━━━ INFORMATION GIVEN

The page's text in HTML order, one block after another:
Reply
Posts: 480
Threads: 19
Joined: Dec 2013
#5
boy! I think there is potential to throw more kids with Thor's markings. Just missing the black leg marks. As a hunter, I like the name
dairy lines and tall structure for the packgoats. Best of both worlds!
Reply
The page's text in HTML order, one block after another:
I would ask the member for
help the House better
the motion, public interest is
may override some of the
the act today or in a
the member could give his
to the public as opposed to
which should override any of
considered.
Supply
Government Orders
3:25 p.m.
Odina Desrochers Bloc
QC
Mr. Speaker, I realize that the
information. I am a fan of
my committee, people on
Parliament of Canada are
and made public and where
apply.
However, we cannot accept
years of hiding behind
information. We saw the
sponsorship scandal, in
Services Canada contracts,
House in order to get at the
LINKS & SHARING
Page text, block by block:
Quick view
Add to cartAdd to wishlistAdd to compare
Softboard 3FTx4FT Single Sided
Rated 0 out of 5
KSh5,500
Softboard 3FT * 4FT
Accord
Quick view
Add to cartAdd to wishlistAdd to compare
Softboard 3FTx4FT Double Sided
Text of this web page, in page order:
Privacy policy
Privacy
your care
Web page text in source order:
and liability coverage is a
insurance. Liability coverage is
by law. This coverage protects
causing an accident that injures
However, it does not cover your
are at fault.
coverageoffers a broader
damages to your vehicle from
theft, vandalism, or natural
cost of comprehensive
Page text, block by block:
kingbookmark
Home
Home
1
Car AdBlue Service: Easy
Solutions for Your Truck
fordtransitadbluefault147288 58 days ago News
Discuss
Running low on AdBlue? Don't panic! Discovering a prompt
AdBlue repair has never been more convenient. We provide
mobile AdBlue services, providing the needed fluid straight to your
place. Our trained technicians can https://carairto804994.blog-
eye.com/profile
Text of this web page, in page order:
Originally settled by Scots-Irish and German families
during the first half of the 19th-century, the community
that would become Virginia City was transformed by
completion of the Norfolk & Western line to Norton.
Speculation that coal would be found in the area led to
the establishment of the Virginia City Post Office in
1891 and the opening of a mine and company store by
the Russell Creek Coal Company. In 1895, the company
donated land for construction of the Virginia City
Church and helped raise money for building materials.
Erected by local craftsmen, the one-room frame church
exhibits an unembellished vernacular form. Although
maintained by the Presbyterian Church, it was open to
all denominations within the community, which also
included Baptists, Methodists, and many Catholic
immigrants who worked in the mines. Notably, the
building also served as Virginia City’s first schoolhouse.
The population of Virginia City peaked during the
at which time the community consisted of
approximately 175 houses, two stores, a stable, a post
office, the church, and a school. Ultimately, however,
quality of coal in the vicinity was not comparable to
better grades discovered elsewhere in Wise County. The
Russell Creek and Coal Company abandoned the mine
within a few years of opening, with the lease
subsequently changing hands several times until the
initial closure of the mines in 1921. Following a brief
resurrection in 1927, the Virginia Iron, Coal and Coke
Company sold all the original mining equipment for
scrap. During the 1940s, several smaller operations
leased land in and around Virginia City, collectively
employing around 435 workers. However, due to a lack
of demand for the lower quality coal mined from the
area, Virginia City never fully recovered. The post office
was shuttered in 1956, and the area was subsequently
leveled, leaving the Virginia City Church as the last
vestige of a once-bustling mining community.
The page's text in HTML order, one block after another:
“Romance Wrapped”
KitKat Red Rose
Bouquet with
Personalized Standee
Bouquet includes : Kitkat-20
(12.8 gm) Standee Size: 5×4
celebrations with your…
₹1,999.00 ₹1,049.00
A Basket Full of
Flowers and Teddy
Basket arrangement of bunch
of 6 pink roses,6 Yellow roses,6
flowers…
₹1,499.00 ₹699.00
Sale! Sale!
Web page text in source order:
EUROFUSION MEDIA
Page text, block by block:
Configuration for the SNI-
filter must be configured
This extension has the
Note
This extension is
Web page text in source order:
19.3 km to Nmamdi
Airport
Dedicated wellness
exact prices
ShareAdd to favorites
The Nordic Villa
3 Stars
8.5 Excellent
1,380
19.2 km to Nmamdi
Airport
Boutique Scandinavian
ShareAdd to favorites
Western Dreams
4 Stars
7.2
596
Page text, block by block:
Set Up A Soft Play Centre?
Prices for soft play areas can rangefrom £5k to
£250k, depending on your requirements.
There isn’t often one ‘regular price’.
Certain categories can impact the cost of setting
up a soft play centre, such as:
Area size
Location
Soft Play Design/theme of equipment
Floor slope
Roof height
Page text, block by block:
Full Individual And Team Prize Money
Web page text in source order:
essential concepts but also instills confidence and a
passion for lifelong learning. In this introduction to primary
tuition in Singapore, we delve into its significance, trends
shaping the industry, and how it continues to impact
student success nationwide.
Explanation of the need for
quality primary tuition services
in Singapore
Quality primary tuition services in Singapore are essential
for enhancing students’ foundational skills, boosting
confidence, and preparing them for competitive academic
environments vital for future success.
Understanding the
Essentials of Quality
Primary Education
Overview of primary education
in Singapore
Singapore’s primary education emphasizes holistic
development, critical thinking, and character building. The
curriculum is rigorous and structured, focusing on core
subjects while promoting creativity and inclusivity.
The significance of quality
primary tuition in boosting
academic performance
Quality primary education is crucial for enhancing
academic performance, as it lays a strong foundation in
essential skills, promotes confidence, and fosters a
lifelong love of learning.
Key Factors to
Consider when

━━━━━━

• _EXERCISE DETAILS_: All lines from the one that contains "primary tuition in boosting" to the last line above must be given again exactly, with both included and nothing added.

• _SOLUTION FOR THIS PROBLEM_:
primary tuition in boosting
academic performance
Quality primary education is crucial for enhancing
academic performance, as it lays a strong foundation in
essential skills, promotes confidence, and fosters a
lifelong love of learning.
Key Factors to
Consider when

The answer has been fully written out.